ACORDAM os Magistrados integrantes da Décima Câmara Cível do Tribunal de Justiça do Estado do Paraná, por unanimidade de votos, em negar provimento ao recurso de apelação, nos termos do voto do relator.

Presidiu o julgamento o Excelentíssimo Desembargador VALTER RESSEL, com voto, e dele participaram a Excelentíssima Juíza ELIZABETH M. F. ROCHA, revisora, e ainda, o Excelentíssimo Juiz FABIAN SCHWEITZER, relator convocado.


Curitiba, 05 de novembro de 2009.



FABIAN SCHWEITZER
Relator


1 Apelação Cível nº 315361-7
2 www.educacaotransito.pr.gov.br. Fonte: Pontifícia Universidade Católica do Rio Grande do Sul. Laboratório LABELO - Instituto de Toxicologia. GAZETA DO POVO, 1 de abril de 2001. Lei 9.503 de 23/09/1997 - CÓDIGO DE TRÂNSITO BRASILEIRO. MANUAL DO MOTORISTA. Programa de Educação no Trânsito, DETRAN/PR, Curitiba 1994. SENAI, Rio de Janeiro. Departamento Nacional, Divisão de ensino e treinamento. Direção Defensiva: treinamento de motoristas, 1984. GOODMAN e GILMAN, A . As bases farmacológicas da terapêutica. 9ª edição.

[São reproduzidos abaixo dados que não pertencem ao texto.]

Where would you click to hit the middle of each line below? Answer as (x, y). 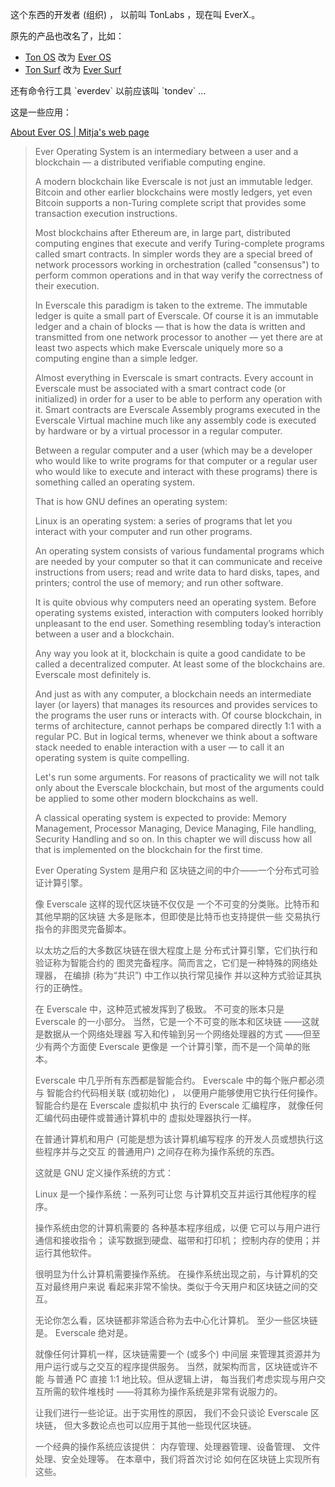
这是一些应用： (41, 112)
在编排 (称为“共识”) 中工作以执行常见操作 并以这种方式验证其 (188, 975)
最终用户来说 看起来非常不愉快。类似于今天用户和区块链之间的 (181, 1286)
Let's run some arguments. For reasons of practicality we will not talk (177, 777)
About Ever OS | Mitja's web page (80, 132)
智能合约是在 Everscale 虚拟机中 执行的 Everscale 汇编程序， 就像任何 (179, 1105)
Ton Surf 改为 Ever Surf (73, 69)
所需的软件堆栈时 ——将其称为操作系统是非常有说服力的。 (163, 1391)
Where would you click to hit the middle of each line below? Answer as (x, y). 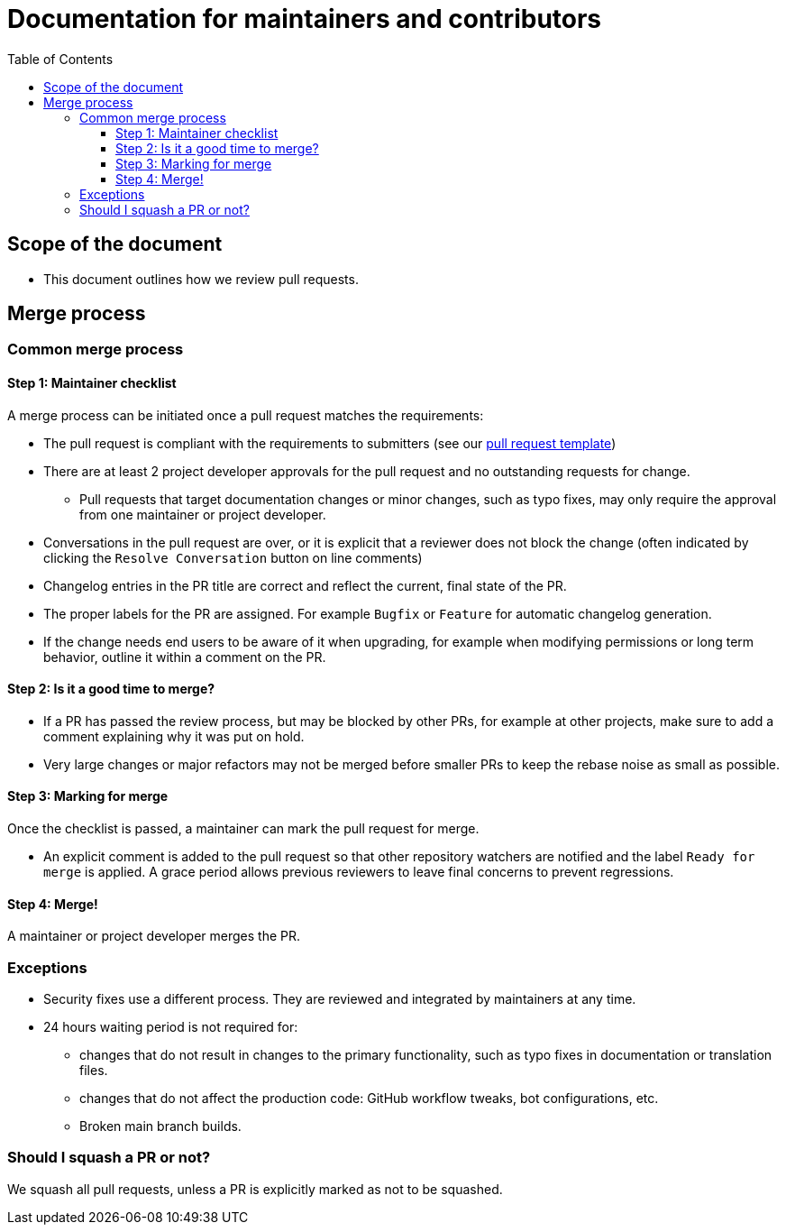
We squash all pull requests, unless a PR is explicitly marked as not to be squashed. (255, 1189)
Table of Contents (60, 59)
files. (94, 1071)
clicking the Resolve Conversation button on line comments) (233, 557)
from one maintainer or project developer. (203, 514)
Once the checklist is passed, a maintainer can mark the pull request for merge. (243, 829)
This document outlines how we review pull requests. (201, 279)
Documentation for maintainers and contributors (305, 19)
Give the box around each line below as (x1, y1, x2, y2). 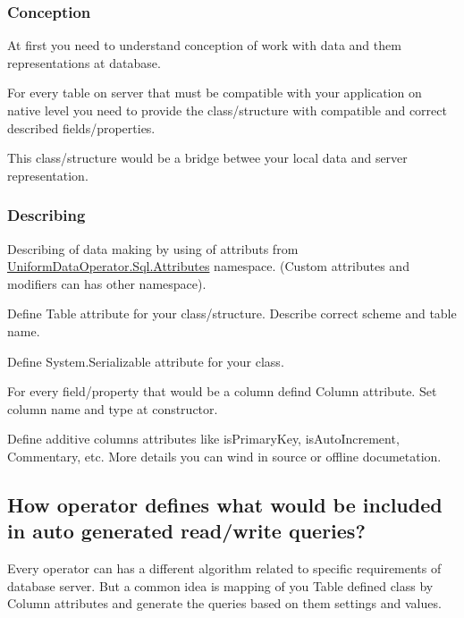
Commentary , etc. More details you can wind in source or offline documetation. (7, 446, 442, 465)
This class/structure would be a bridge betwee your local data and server (7, 148, 408, 167)
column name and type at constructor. (7, 399, 218, 418)
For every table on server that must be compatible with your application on (7, 83, 422, 102)
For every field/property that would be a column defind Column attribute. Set (7, 382, 437, 401)
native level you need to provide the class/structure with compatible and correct (7, 101, 447, 119)
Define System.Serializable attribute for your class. (7, 351, 284, 370)
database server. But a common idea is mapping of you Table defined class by (7, 576, 434, 595)
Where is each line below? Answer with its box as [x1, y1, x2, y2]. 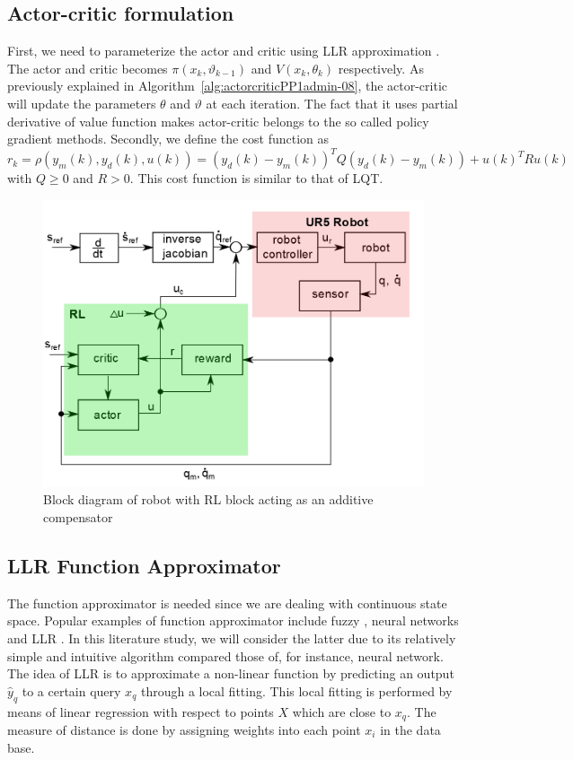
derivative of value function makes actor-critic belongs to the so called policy [7, 111, 429, 130]
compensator [43, 507, 113, 526]
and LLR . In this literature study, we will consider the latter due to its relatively [7, 628, 456, 647]
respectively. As [338, 58, 424, 77]
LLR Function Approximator [7, 551, 281, 579]
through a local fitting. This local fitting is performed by [140, 681, 453, 700]
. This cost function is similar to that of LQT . [129, 169, 383, 188]
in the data [380, 720, 441, 738]
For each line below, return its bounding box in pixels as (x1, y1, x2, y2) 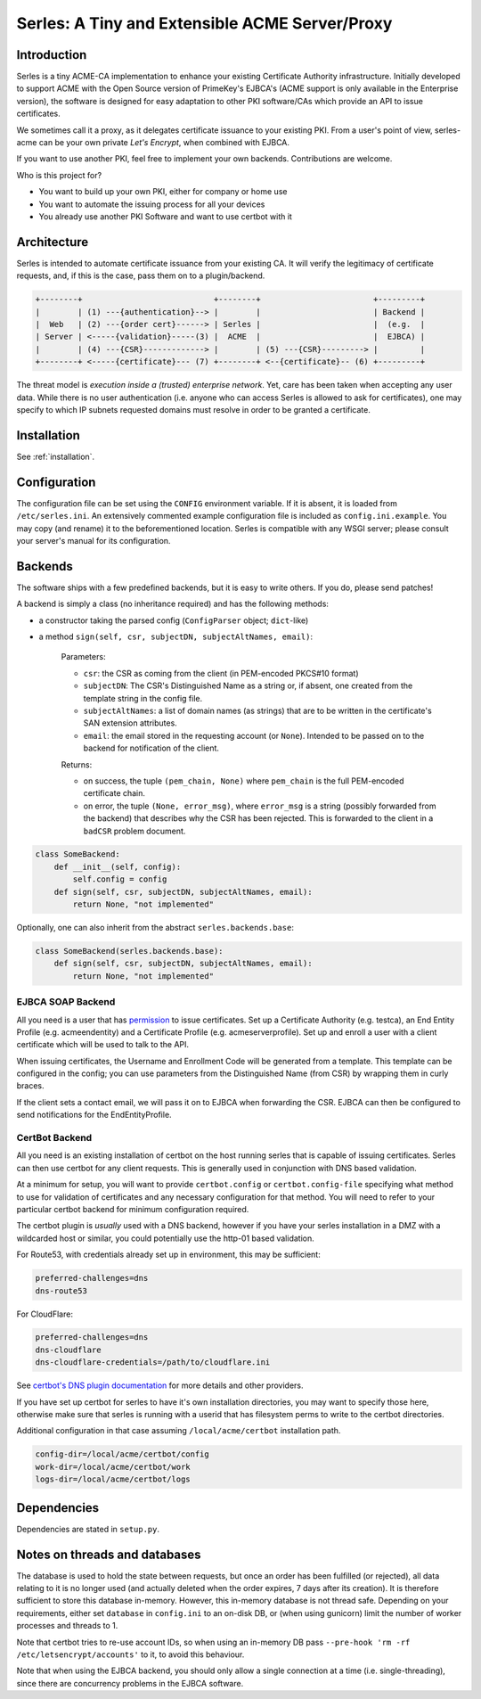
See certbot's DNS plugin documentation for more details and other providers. (16, 1380, 304, 1391)
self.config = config (72, 874, 167, 884)
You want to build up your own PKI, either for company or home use (38, 186, 288, 197)
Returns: (61, 759, 93, 770)
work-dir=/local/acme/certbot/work (35, 1462, 191, 1472)
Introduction (16, 47, 87, 62)
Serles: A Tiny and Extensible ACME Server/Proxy (16, 13, 393, 33)
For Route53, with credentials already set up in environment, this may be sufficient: (16, 1249, 321, 1260)
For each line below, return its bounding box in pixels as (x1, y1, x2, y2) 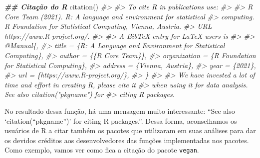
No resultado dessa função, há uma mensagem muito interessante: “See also (4, 105, 235, 116)
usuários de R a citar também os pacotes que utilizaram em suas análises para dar (4, 125, 256, 136)
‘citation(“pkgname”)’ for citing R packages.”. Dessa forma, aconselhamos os (4, 115, 237, 126)
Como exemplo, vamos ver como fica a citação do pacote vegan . (4, 145, 199, 155)
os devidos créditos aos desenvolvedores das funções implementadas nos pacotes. (4, 135, 249, 145)
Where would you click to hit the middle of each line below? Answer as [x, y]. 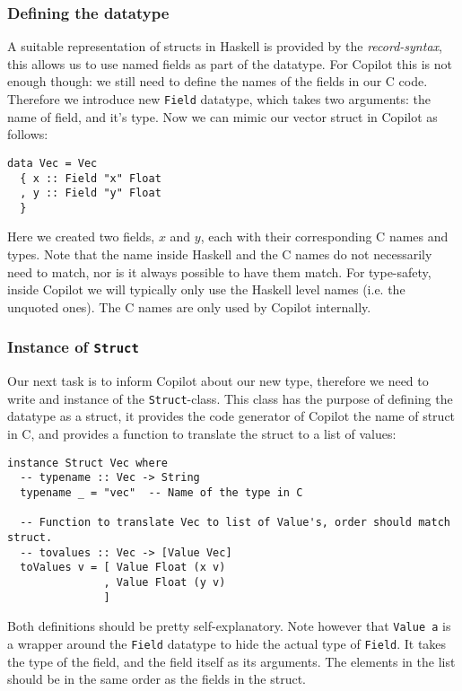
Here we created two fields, [81, 236]
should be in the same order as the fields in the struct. [157, 679]
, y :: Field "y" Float [91, 193]
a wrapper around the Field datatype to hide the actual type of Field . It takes [227, 643]
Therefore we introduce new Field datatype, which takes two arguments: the [219, 99]
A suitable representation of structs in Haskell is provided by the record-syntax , [225, 46]
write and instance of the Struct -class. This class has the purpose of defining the [230, 398]
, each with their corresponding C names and [324, 236]
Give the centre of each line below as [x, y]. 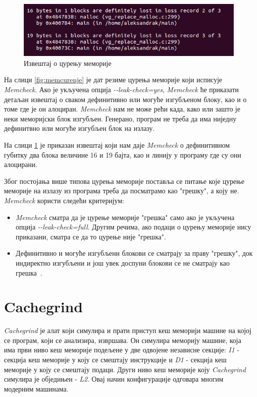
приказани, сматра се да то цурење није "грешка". [91, 236]
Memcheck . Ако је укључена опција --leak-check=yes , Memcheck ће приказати [122, 89]
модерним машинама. [36, 388]
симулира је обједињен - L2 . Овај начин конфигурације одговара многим [114, 379]
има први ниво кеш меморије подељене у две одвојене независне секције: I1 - [122, 350]
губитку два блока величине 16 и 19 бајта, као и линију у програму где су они [123, 154]
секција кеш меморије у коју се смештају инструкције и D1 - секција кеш [115, 360]
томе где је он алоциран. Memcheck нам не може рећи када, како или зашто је [122, 109]
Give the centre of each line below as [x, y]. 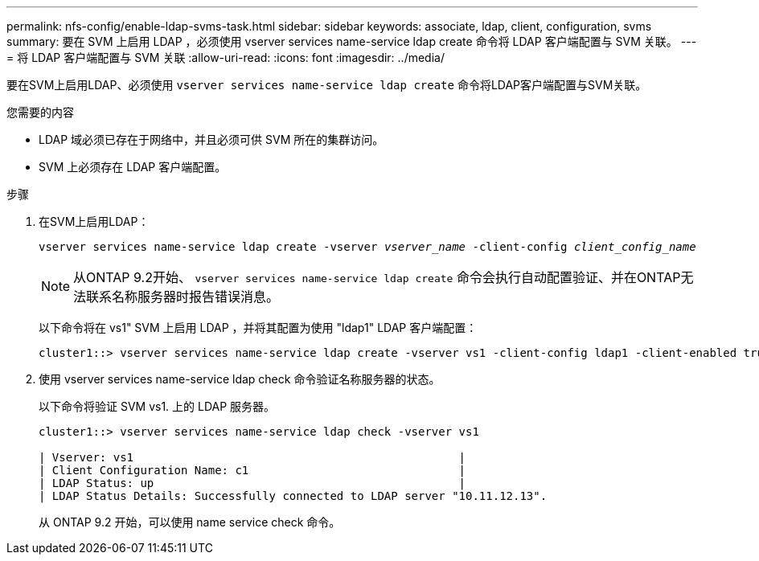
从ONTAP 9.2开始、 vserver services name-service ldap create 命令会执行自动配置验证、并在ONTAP [377, 277]
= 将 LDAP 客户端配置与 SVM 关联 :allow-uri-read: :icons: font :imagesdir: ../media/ [226, 57]
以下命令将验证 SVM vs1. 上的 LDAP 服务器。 [157, 406]
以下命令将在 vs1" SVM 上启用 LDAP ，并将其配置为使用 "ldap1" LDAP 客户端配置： [258, 328]
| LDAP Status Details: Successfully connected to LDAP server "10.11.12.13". [293, 496]
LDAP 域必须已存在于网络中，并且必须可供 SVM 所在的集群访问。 [211, 139]
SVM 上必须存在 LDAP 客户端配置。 [133, 167]
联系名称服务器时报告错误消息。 [183, 297]
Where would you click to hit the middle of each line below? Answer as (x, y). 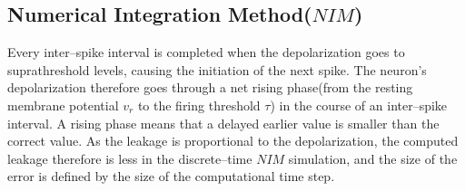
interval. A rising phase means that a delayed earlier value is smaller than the (223, 123)
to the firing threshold (199, 105)
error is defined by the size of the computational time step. (171, 176)
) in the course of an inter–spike (359, 105)
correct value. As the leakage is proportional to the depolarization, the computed (233, 141)
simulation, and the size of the (373, 158)
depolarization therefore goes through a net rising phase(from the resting (210, 87)
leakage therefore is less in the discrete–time (130, 158)

Mcgraw-Hill, Rio de Janeiro, 1996. KAPLAN, Harold I. e SADOCK, Benjamin J. Compêndio de psiquiatria dinâmica. 3ª edição, Editora Artes Médicas, Porto Alegre,
1984. A Educação para o Trânsito. Eliane David, Curitiba, março de 2006.
3 In Novo curso de direito civil, Vol. III - Responsabilidade Civil, 7ª Ed., Saraiva, São Paulo, 2009, pág.114.